DATASET
::::::::::

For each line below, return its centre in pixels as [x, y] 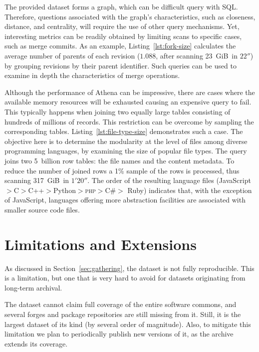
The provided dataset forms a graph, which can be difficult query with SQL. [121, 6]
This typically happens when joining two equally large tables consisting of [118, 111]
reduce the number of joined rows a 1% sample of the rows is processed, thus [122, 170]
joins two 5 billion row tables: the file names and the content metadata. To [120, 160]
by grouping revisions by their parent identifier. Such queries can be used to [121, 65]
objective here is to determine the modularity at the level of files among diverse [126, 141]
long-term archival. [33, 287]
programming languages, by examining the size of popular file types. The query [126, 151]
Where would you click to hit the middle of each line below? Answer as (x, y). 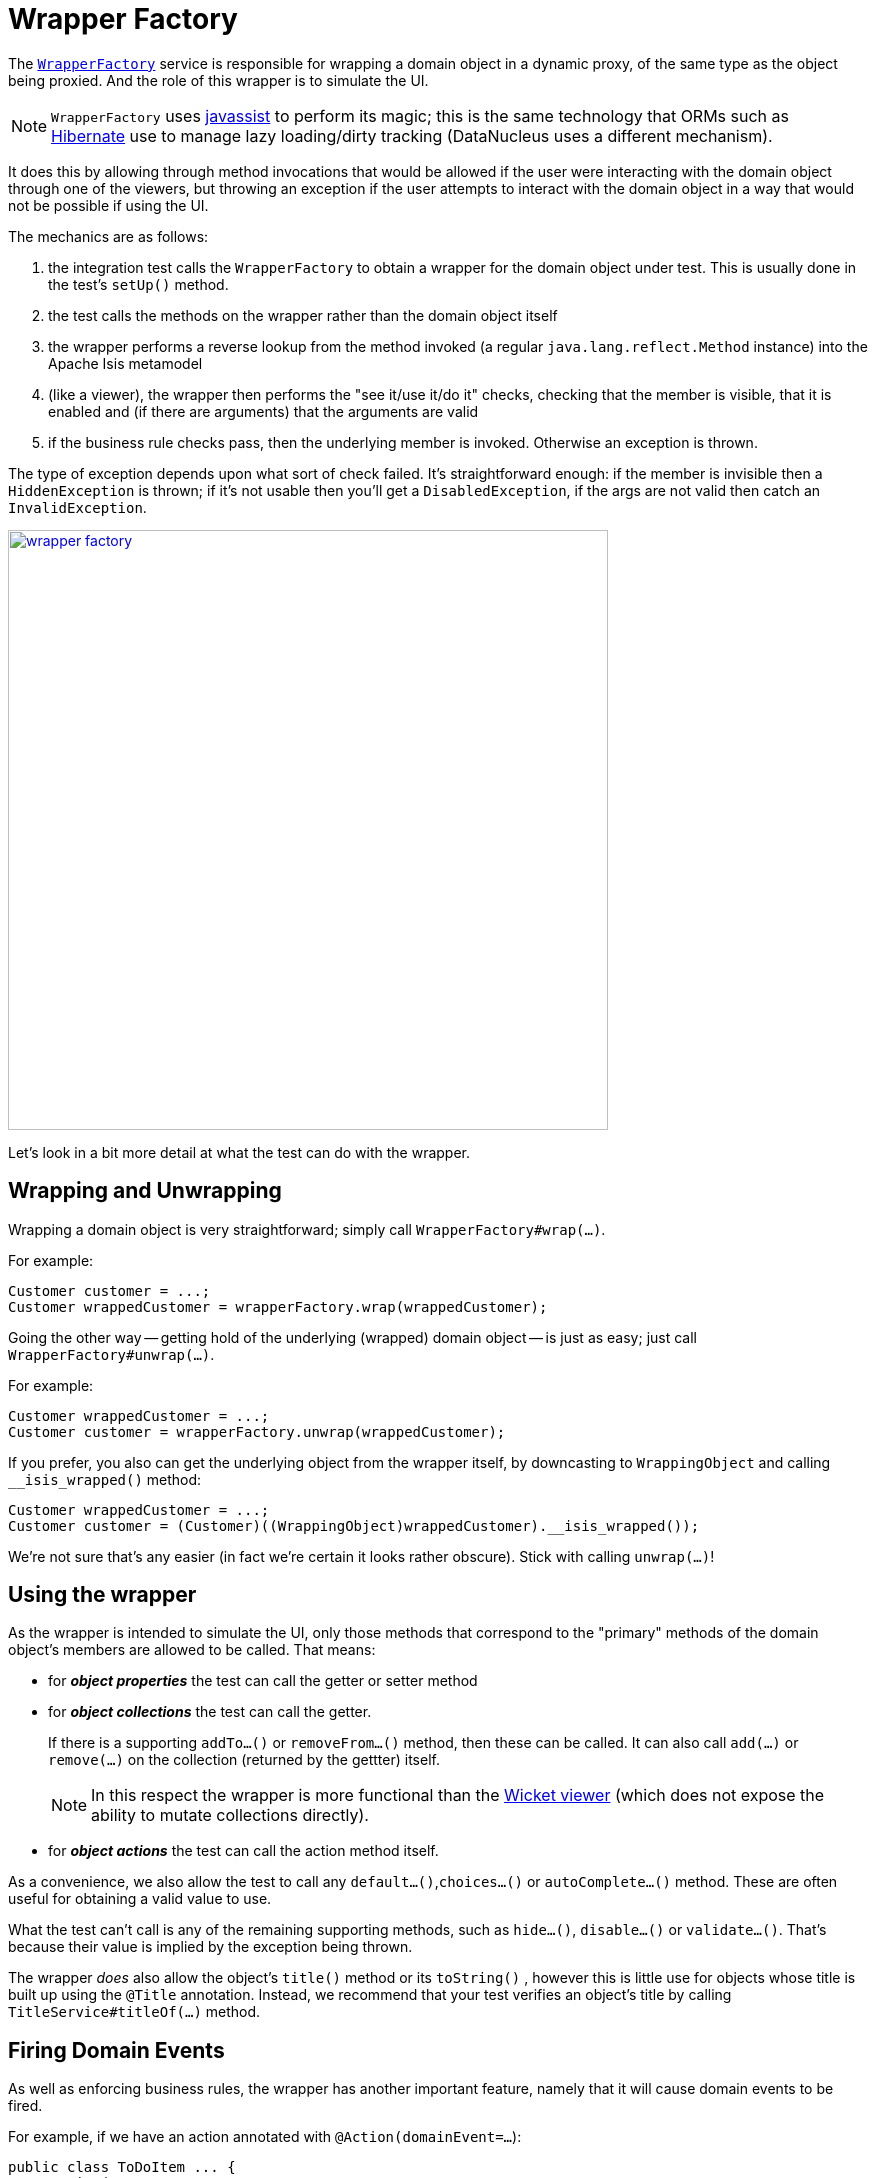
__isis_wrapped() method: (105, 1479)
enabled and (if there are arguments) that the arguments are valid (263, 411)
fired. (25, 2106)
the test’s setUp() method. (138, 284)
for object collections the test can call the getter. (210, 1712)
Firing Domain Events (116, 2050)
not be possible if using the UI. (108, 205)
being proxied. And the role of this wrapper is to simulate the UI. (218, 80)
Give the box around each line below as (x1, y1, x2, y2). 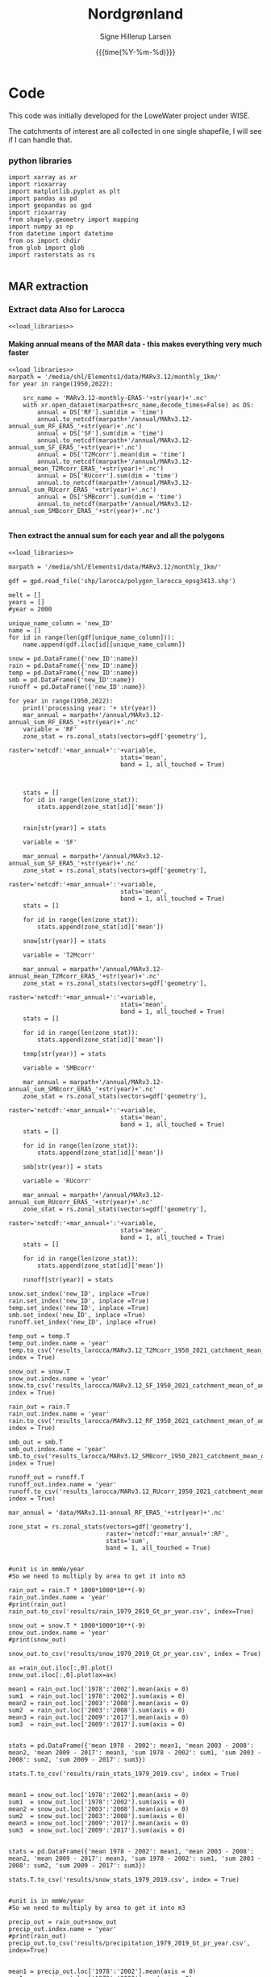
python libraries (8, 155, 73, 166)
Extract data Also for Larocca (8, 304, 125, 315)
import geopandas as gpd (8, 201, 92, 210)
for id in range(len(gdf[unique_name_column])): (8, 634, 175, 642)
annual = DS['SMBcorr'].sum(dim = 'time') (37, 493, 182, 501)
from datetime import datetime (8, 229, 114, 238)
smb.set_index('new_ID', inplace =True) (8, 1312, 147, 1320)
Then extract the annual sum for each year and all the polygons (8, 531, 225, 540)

::::::::::

TASK REQUIREMENTS
Within the listing above, find the line containing "the test’s setUp() method. (138, 284)", then print it and every line after it exactly, leaving out pictures.

RESULT OF THIS EXERCISE
the test’s setUp() method. (138, 284)
for object collections the test can call the getter. (210, 1712)
Firing Domain Events (116, 2050)
not be possible if using the UI. (108, 205)
being proxied. And the role of this wrapper is to simulate the UI. (218, 80)
Give the box around each line below as (x1, y1, x2, y2). 
python libraries (8, 155, 73, 166)
Extract data Also for Larocca (8, 304, 125, 315)
import geopandas as gpd (8, 201, 92, 210)
for id in range(len(gdf[unique_name_column])): (8, 634, 175, 642)
annual = DS['SMBcorr'].sum(dim = 'time') (37, 493, 182, 501)
from datetime import datetime (8, 229, 114, 238)
smb.set_index('new_ID', inplace =True) (8, 1312, 147, 1320)
Then extract the annual sum for each year and all the polygons (8, 531, 225, 540)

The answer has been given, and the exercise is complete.